An experimental deep learning & genotype network-based system for predicting new influenza protein sequences.
Flu Forecaster was first fully developed during my time as an Insight Health Data Fellow. The projected business use case is to predict what future strains of flu will look like, which would thus help inform the pre-emptive development of vaccines. No longer would we have to select currently-circulating strains; instead, we could forecast what strains would look like 6 months down the road, pre-emptively synthesize them (using synthetic biology methods), and rapidly scale up production of the ones used for the flu shot vaccine.
Flu Forecaster is hosted on Heroku, but can also be hosted locally. An internet connection is required for the display components and for downloading data from this GitHub repository.
To develop Flu Forecaster, it is recommended that you have access to a GPU.
Flu Forecaster's dashboard is written using Flask, Bokeh and pandas.
Flu Forecaster's back-end is powered by Jupyter notebooks that use machine learning algorithms implemented in Keras and PyMC3.
Keras is used for the variational autoencoders, which learn a continuous, lower dimensional, and latent embedding of influenza protein sequence space, and can generate new sequences from that space.
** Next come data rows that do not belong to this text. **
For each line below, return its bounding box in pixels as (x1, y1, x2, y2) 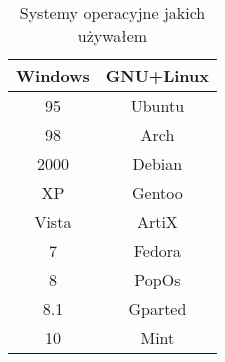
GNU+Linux (105, 64, 209, 87)
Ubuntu (130, 94, 185, 117)
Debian (132, 152, 183, 175)
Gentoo (132, 181, 183, 204)
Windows (16, 64, 90, 87)
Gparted (128, 297, 187, 320)
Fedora (133, 239, 182, 262)
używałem (77, 24, 148, 47)
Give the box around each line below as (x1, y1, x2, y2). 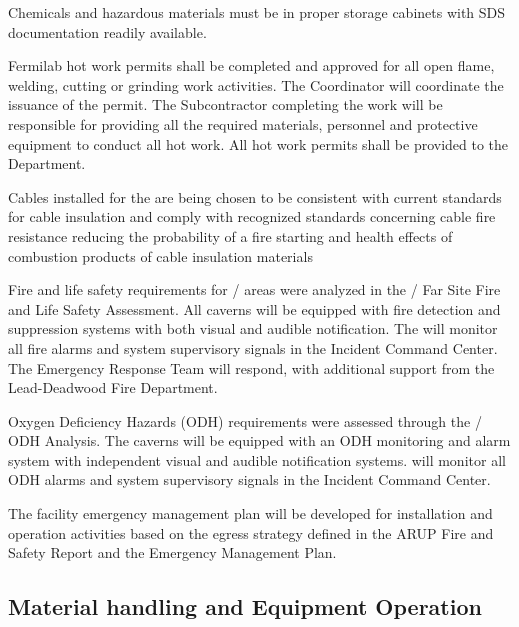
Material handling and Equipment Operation (8, 591, 482, 622)
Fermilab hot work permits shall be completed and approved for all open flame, (8, 55, 495, 76)
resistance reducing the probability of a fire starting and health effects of (8, 225, 453, 246)
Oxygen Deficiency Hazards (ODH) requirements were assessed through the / (8, 410, 482, 431)
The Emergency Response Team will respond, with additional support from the (8, 357, 495, 378)
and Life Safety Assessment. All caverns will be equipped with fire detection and (8, 298, 501, 319)
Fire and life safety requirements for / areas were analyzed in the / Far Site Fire (8, 279, 501, 300)
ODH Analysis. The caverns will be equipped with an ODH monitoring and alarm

PyMC3 is used for gaussian process regression, which allows us to model arbitrary time-varying functions, thus providing a way to forecast where (in the latent space) influenza is evolving towards. Once we have those forecasted latent space coordinates, we can decode them back into protein sequences.
Behind all of this is some real influenza biology. Influenza evolves under evolutionary pressure, arising from our immune systems, vaccines, drug treatments, and possibly more pressure sources not mentioned here. The process of evolution essentially results in taking currently-circulating viruses, weeding out those that are "unfit", and making new viruses based on currently-circulating ones. Thus, current strains are the substrate for future strains.
Yet, when we talk about "sequences", there's no notion of "direction". Who's to say that the mutation of one position from a K to an L is moving "forward" in time? An alternative is to learn vectors in continuous space. This is why we use a variational autoencoder (VAE). The VAE translates the discrete representation of our sequence data (a one-of-K encoding of amino acids at each position) into a continuous, "latent" representation.
Once we're in the latent representation, then we can train a Gaussian Processes (GPs) regression model on the data and use it to make extrapolations.